With all this considered, it’s little wonder the film turned out as poorly as it did, a garish show-reel for late ‘90s special effects with actors wearing oddly erotic rubber outfits awkwardly thrust in to validate it as a ‘movie.’ Even in the immediate aftermath of Batman and Robin’s critical pounding, Schumacher and his team probably had no idea that they had destroyed the franchise for years to come.
“If there was anyone who that say, loved Batman Forever – and went into Batman and Robin with great anticipation - if I disappointed them in any way – then I really want to apologise,” was Schumacher’s melancholy conclusion in the aftermath of the movie’s release. “Because it wasn’t my intention. My intention was just to entertain them.”
What Batman and Robin can be thanked for, albeit generously, was everything that followed. It was the ultimate low point for the genre, and as the saying goes, when you hit rock bottom, the only way to go is up. In 2000, Bryan Singer proved people were ready for a more mature take on superheroes with X-Men, which was the first notable ‘character-driven’ superhero movie. But it wasn’t until 2005, when Christopher Nolan and David S Goyer looked at the corpse of the Batman Franchise, decided it had been satirised enough, picked it up, dusted it off and took it damn seriously, that superheroes on film were to change irrevocably.
“If we’re successful,” Goyer told Variety in a 2004 interview, “the thing that will be talked about a lot and on what we worked on the hardest is that the audience will really care about Bruce Wayne and not just Batman. II doesn’t matter how much you spend on special effects — if it feels hollow, no one gives a damn.”
Nowadays, respect for comic book source material is a given. Characters are treated with the utmost reverence – sometimes, I would argue, with too much reverence – but there’s an understanding that the Bruce Waynes of these universes can no longer be nowhere men. Superheroes have morphed dramatically from their cartoonish pasts.
"The reasons comic books survive over time is that the characters are durable," concluded Batman and Robin writer Akiva Goldsman. "And they’re afforded different realisations. They’re different lenses in which to see the world. They change and are changed by the historical moment that they’re in. And without those abhorred, or perhaps less successful bends and twists, you never get Dark Knight Returns.

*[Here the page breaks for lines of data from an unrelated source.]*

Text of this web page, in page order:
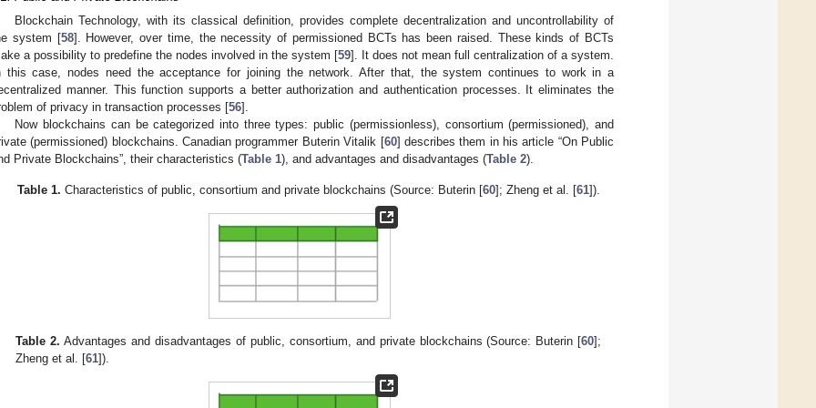
Blockchain Technology, with its classical definition, provides complete decentralization and uncontrollability of
system [58]. However, over time, the necessity of permissioned BCTs has been raised. These kinds of BCTs
a possibility to predefine the nodes involved in the system [59]. It does not mean full centralization of a system.
this case, nodes need the acceptance for joining the network. After that, the system continues to work in a
manner. This function supports a better authorization and authentication processes. It eliminates the
of privacy in transaction processes [56].
Now blockchains can be categorized into three types: public (permissionless), consortium (permissioned), and
(permissioned) blockchains. Canadian programmer Buterin Vitalik [60] describes them in his article “On Public
Private Blockchains”, their characteristics (Table 1), and advantages and disadvantages (Table 2).
Table 1. Characteristics of public, consortium and private blockchains (Source: Buterin [60]; Zheng et al. [61]).
Table 2. Advantages and disadvantages of public, consortium, and private blockchains (Source: Buterin [60];
Zheng et al. [61]).

"We yearn for something old made new spectacularly. That’s the job. The job is to stand it on its head, and see if it stands up or falls down.”

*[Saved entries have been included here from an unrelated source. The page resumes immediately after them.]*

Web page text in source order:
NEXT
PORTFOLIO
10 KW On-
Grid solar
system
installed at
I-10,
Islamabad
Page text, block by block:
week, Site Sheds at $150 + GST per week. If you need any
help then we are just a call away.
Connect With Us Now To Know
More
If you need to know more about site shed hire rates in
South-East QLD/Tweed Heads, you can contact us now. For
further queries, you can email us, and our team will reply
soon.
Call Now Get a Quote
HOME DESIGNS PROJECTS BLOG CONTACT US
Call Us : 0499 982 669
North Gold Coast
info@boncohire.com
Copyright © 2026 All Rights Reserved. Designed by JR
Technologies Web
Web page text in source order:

For those of you who gnashed your teeth over the decision to cast Ben Affleck as Batman in Snyder’s Man of Steel sequel, I have this to say: look at where the genre is now compared to 1997. Look at how good we've got it. And if there's still a "but" ready to trip off your tongue, at least be glad that your beloved heroes will never, ever be treated with the same flippancy as they were in Batman and Robin.